The Senate approved the legislation with enough votes to overcome a veto.
It also passed the House with a hefty margin but fell 24 votes short of a
veto-proof majority. Although it will be an uphill battle, it may still be
possible to bring another two dozen House members to their senses.
Any Republicans courageous enough to defy the president on this issue will find
themselves in good company. The measure, which would increase federal
funding for the program by $35 billion over the next five years, is the product
of intense bipartisan negotiations that included prominent Republicans in the
Senate, led by Charles Grassley of Iowa and Orrin Hatch of Utah. It has
been endorsed by governors from both parties and by a wide array of
organizations, including the American Medical Association and the chief lobbying
groups for private insurance plans and for senior citizens.
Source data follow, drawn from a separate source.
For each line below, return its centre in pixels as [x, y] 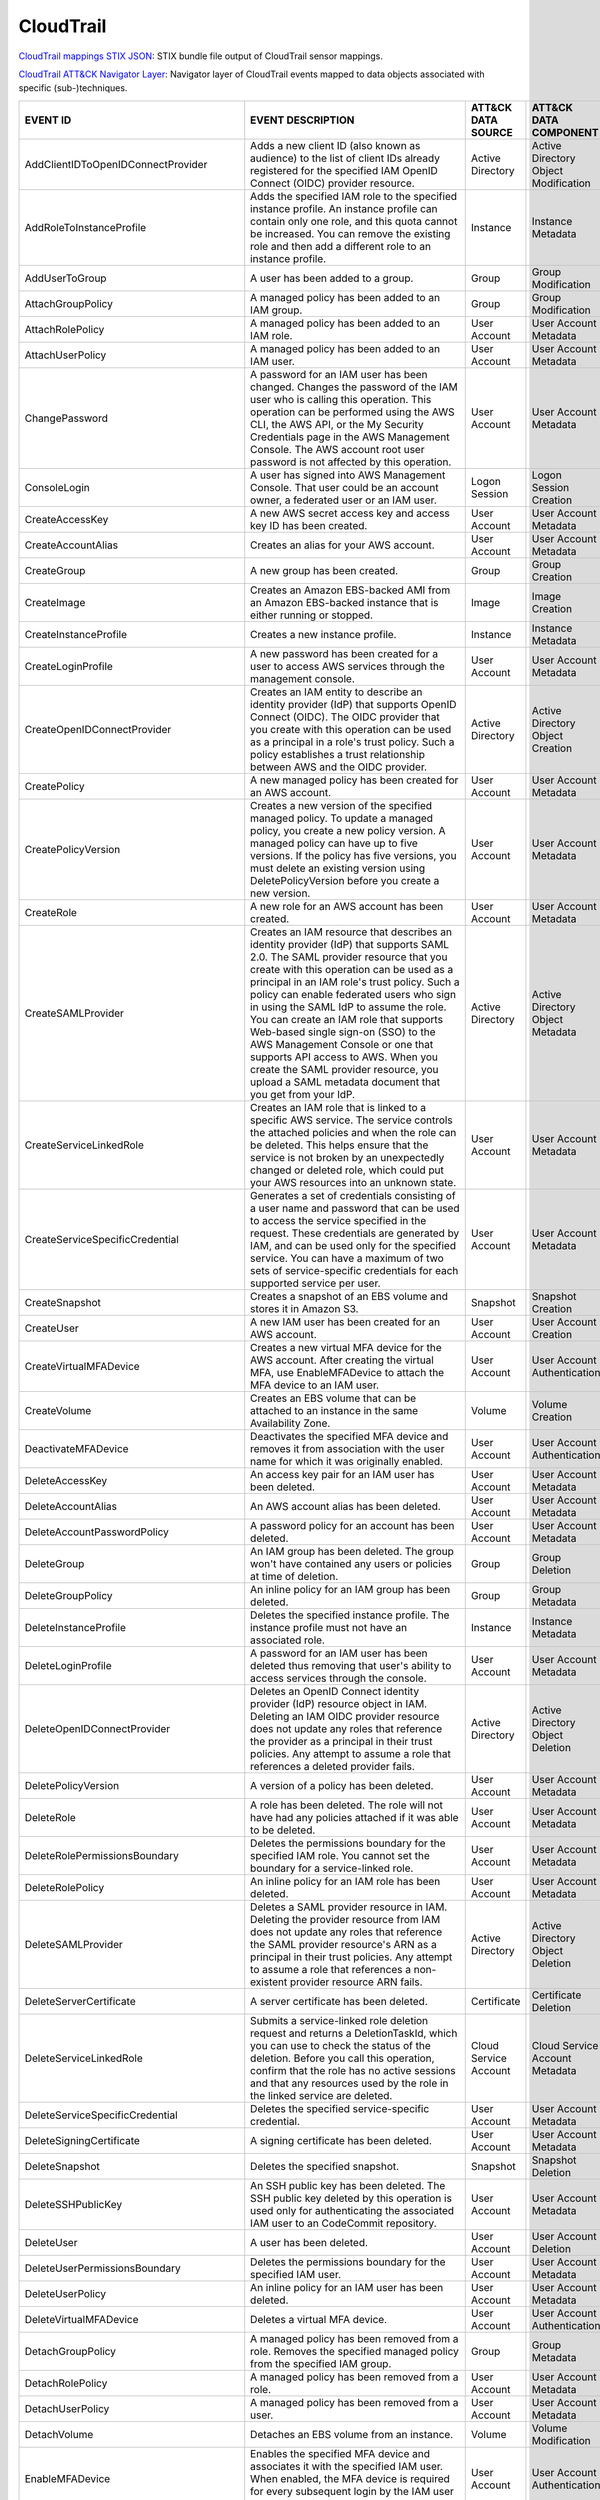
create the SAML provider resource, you [344, 1069]
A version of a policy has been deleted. [342, 1785]
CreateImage [55, 602]
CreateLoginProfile [69, 666]
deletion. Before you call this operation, [342, 2058]
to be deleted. [283, 1830]
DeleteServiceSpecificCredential [101, 2115]
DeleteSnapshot [62, 2166]

The president objects to the size of the proposed funding increase, which is
seven times what he had proposed. But the costs would be fully covered by
an increase in tobacco taxes, which would bring health benefits of its own by
discouraging smoking. He complains that the bill would encourage
middle-class children to enroll in a program that was originally designed to
cover low-income youngsters. The main effort and primary impact, however, will
still be on low-income children.
Mr. Bush also warns that a substantial number of middle-class children will
simply be switched from private insurance to the public program, shifting costs
to the taxpayer. That will inevitably occur. But experts have
calculated that the president’s preferred approach — tax deductions for people
who buy their own insurance — would provide a much higher proportion of its
benefits to people who already have insurance, thus doing far less than the
Congressional measure to reduce the number of uninsured children.
Mr. Bush seems determined to use the children’s program to take a stand against
what he calls “an incremental step toward the goal of government-run health care
for every American.” He would rather sacrifice the health of uninsured
children than yield an inch of ideological ground. House Republicans ought
to take a more humane approach and override the president’s blinkered obstinacy.